One of the commonly misunderstood and mis-sold products is Life insurance.

Basically, life insurance product pays the beneficiaries of the policy a lumpsum amount or an annual income in case of death of the policy holder.

Let’s start with the purpose of life insurance, life insurance is to provide income support to the family members if the income generator dies. Though it is called a life insurance – basically it is a product that tries to replace the lost income in the case of death of the insured.

We can also call it “income ensurance” because it ensures that the depends of the earner will be ensured some income in case of the death of the earner.

Let’s come to the basic question – who needs insurance. Any person who has people who are economically dependent her/his income should consider buying life insurance. The reason being if the person were to die, then the dependents will not have the income that the person would have provided.
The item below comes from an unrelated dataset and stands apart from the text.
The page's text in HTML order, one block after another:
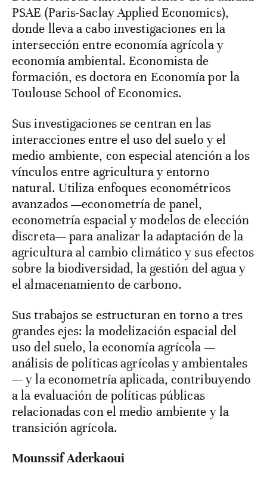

If a person has no dependents on her/his income, then the person does not need a life insurance. For instance,

  • A single person who no dependent children or parents should not get an insurance.
  • A person whose children are not dependent on her/him does not need life insurance if she/he has no others finically dependent on her/him.
  • A person who has no income doesn’t need a life insurance, as there is no loss of income from the death of the person. (Insurance company usually does not issue a life insurance policy that pays out more than the income potential of the person.)
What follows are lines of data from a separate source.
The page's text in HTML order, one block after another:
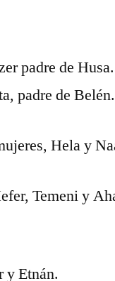
padre de
padre de Belén.
Hela y
Temeni y
y Etnán.
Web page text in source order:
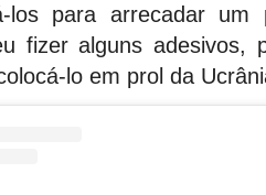
los para arrecadar um
fizer alguns adesivos,
lo em prol da
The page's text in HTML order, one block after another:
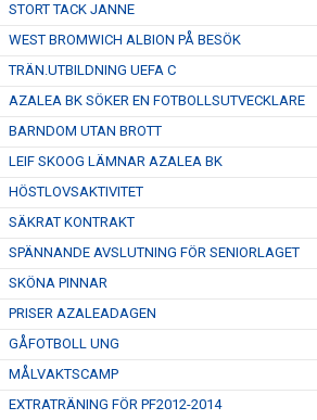
STORT TACK JANNE
WEST BROMWICH ALBION PÅ BESÖK
TRÄN.UTBILDNING UEFA C
AZALEA BK SÖKER EN FOTBOLLSUTVECKLARE
BARNDOM UTAN BROTT
LEIF SKOOG LÄMNAR AZALEA BK
HÖSTLOVSAKTIVITET
SÄKRAT KONTRAKT
SPÄNNANDE AVSLUTNING FÖR SENIORLAGET
SKÖNA PINNAR
PRISER AZALEADAGEN
GÅFOTBOLL UNG
MÅLVAKTSCAMP
EXTRATRÄNING FÖR PF2012-2014
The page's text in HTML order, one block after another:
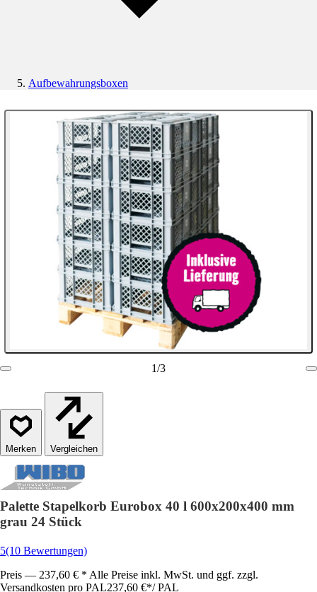
Aufbewahrungsboxen
1/3
Vergleichen
Palette Stapelkorb Eurobox 40 l 600x200x400 mm
grau 24 Stück
5(10 Bewertungen)
Preis — 237,60 € * Alle Preise inkl. MwSt. und ggf. zzgl.
Versandkosten pro PAL237,60 €*/ PAL
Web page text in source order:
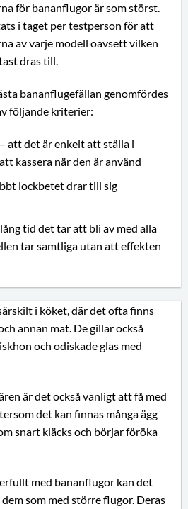
för bananflugor är som störst.
i taget per testperson för att
av varje modell oavsett vilken
dras till.
bananflugefällan genomfördes
följande kriterier:
att det är enkelt att ställa i
kassera när den är använd
lockbetet drar till sig
tid det tar att bli av med alla
tar samtliga utan att effekten
i köket, där det ofta finns
annan mat. De gillar också
och odiskade glas med
är det också vanligt att få med
det kan finnas många ägg
snart kläcks och börjar föröka
med bananflugor kan det
som med större flugor. Deras

Other case where a person does not need insurance, is that person has enough wealth to support the members who are dependent of her/his income. The person’s wealth is expected to become the source of income to support the dependents.

  • For instance, Bill Gates, Warren Buffett, Azim Premji, Narayan Moorthy, Mukesh Ambani, Kiran Mazumdar Shaw etc. don’t need life insurance as they have enough wealth to sustain their dependents.

We have taken extreme examples of people who have way too much wealth or who have no wealth. Most people are somewhere in the middle of this spectrum, i.e., they have some wealth but not enough to sustain their dependents. In such cases Life insurance is a very good product. The amount one should insure should be the difference between their current wealth and their target wealth (where target wealth is the wealth that would not require them to buy insurance as the wealth itself can support the dependents).

There are no specific formulas for computing and managing insurance, here are a few useful thumb rules

  • Target wealth should be 25 to 30 times the annual expenditure that is required to support the dependents.
  • Insurance amount should cover the gap between Target wealth and current wealth.
  • As one’s wealth increases one should reduce the insurance cover.
  • One of the goals of persons financial journey should be to not require life insurance.